Time to read 110 files is 4.38 seconds
Time to read 165 files is 6.46 seconds
Time to read 220 files is 8.56 seconds
Time to read 275 files is 10.79 seconds
Time to read 330 files is 13.27 seconds
Time to read 385 files is 15.39 seconds
Time to read 440 files is 17.79 seconds
Time to read 495 files is 20.16 seconds
Time to read 550 files is 22.19 seconds
Time to read 605 files is 24.51 seconds
Time to read 660 files is 27.55 seconds
Time to read 715 files is 30.79 seconds
Time to read 770 files is 31.84 seconds
Time to read 825 files is 34.26 seconds
Time to read 880 files is 36.6 seconds
Time to read 935 files is 38.89 seconds
Time to read 990 files is 43.7 seconds
Time to read 1045 files is 43.44 seconds


It seems to me that the time increase is approximately linear (O(n)) with the increase of the number of files to read in. Reading 3300 files (3000 for training and 300 for test) should take less than 3 minutes.

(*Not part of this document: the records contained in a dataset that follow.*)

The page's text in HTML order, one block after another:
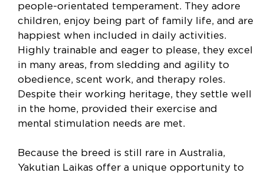
people-orientated temperament. They adore
children, enjoy being part of family life, and are
happiest when included in daily activities.
Highly trainable and eager to please, they excel
in many areas, from sledding and agility to
obedience, scent work, and therapy roles.
Despite their working heritage, they settle well
in the home, provided their exercise and
mental stimulation needs are met.
Because the breed is still rare in Australia,
Yakutian Laikas offer a unique opportunity to
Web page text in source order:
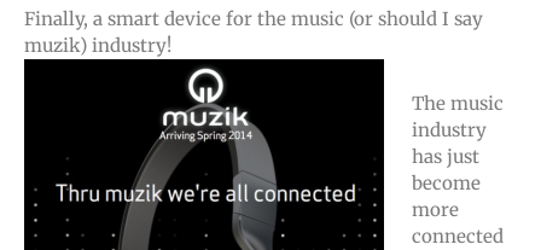
Finally, a smart device for the music (or should I say
muzik) industry!
The music
industry
has just
become
more
connected
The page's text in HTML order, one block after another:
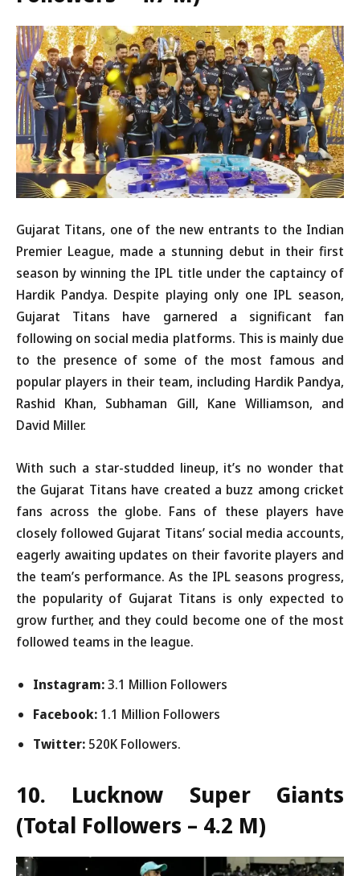
Gujarat Titans, one of the new entrants to the Indian
Premier League, made a stunning debut in their first
season by winning the IPL title under the captaincy of
Hardik Pandya. Despite playing only one IPL season,
Gujarat Titans have garnered a significant fan
following on social media platforms. This is mainly due
to the presence of some of the most famous and
popular players in their team, including Hardik Pandya,
Rashid Khan, Subhaman Gill, Kane Williamson, and
David Miller.
With such a star-studded lineup, it’s no wonder that
the Gujarat Titans have created a buzz among cricket
fans across the globe. Fans of these players have
closely followed Gujarat Titans’ social media accounts,
eagerly awaiting updates on their favorite players and
the team’s performance. As the IPL seasons progress,
the popularity of Gujarat Titans is only expected to
grow further, and they could become one of the most
followed teams in the league.
Instagram:3.1 Million Followers
Facebook: 1.1 Million Followers
Twitter: 520K Followers.
10. Lucknow Super Giants
(Total Followers – 4.2 M)

Then we study the time increase to train the neural network with the more data and also the improvement of accuracy.

In [None]:
file_num = list(range(100, 3000, 100))
total_time_taken = []

for training_size in range(100, 1000, 50):
    test_size = training_size * 0.1
    start_time = timeit.default_timer()
    X_train, y_train, X_test, y_test = prepare_input(training_size, test_size, 4000)
    X_train, y_train, X_test, y_test = to_np_array(X_train, y_train, X_test, y_test)
    result = test_accuracy(train_nn(X_train, y_train, 0), X_test, y_test)
    elapsed = timeit.default_timer() - start_time
    print("Time to read and train with " + str(int(training_size * 1.1)) + " files is " + str(round(elapsed, 2)) + " seconds"
         + ", the result accuracy is " + str(result))
    total_time_taken.append(elapsed)

Time to read and train with 110 files is 22.58 seconds, the result accuracy is 0.604
Time to read and train with 165 files is 33.45 seconds, the result accuracy is 0.497
Time to read and train with 220 files is 44.2 seconds, the result accuracy is 0.456
Time to read and train with 275 files is 56.52 seconds, the result accuracy is 0.507
Time to read and train with 330 files is 67.27 seconds, the result accuracy is 0.621
Time to read and train with 385 files is 77.14 seconds, the result accuracy is 0.514
Time to read and train with 440 files is 88.66 seconds, the result accuracy is 0.556


In [None]:
import matplotlib.pyplot as plt
plt.plot(list(range(100, 1000, 100)), total_time_taken)

It appears that the time to read and train the neural network is also linear to the number of files.